What you will do: Your answer must be an exact transcription of the data, with every picture omitted.

Dataset content:

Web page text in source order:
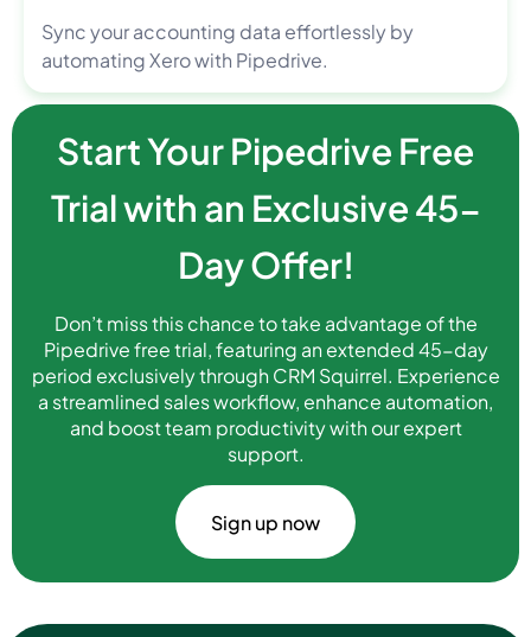
Sync your accounting data effortlessly by
automating Xero with Pipedrive.
Start Your Pipedrive Free
Trial with an Exclusive 45-
Day Offer!
Don’t miss this chance to take advantage of the
Pipedrive free trial, featuring an extended 45-day
period exclusively through CRM Squirrel. Experience
a streamlined sales workflow, enhance automation,
and boost team productivity with our expert
support.
Sign up now
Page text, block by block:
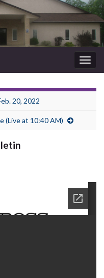
20, 2022
(Live at 10:40 AM)
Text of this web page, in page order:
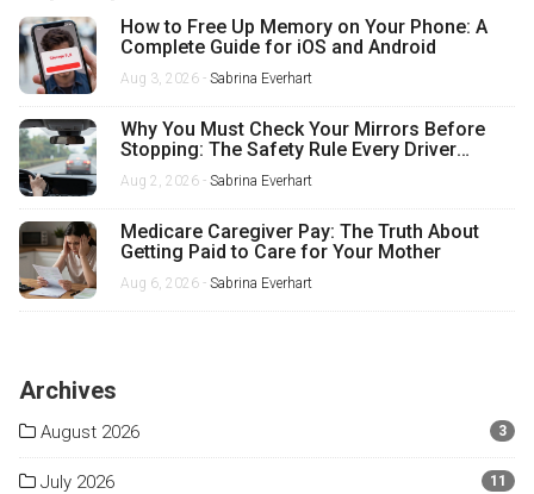
How to Free Up Memory on Your Phone: A
Complete Guide for iOS and Android
Aug 3, 2026 - Sabrina Everhart
Why You Must Check Your Mirrors Before
Stopping: The Safety Rule Every Driver
Misses
Aug 2, 2026 - Sabrina Everhart
Medicare Caregiver Pay: The Truth About
Getting Paid to Care for Your Mother
Aug 6, 2026 - Sabrina Everhart
Archives
August 2026 3
July 2026 11
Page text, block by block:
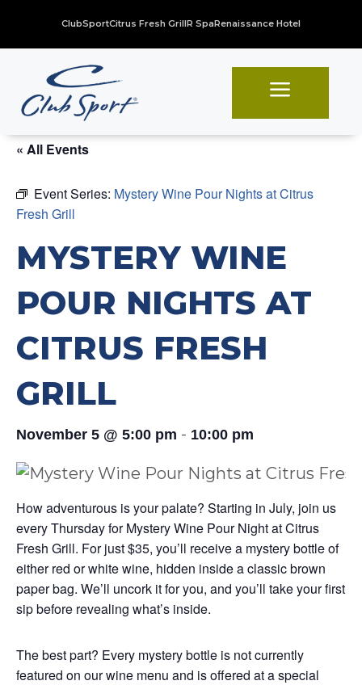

Answer box:
Web page text in source order:
Sync your accounting data effortlessly by
automating Xero with Pipedrive.
Start Your Pipedrive Free
Trial with an Exclusive 45-
Day Offer!
Don’t miss this chance to take advantage of the
Pipedrive free trial, featuring an extended 45-day
period exclusively through CRM Squirrel. Experience
a streamlined sales workflow, enhance automation,
and boost team productivity with our expert
support.
Sign up now
Page text, block by block:
20, 2022
(Live at 10:40 AM)
Text of this web page, in page order:
How to Free Up Memory on Your Phone: A
Complete Guide for iOS and Android
Aug 3, 2026 - Sabrina Everhart
Why You Must Check Your Mirrors Before
Stopping: The Safety Rule Every Driver
Misses
Aug 2, 2026 - Sabrina Everhart
Medicare Caregiver Pay: The Truth About
Getting Paid to Care for Your Mother
Aug 6, 2026 - Sabrina Everhart
Archives
August 2026 3
July 2026 11
Page text, block by block:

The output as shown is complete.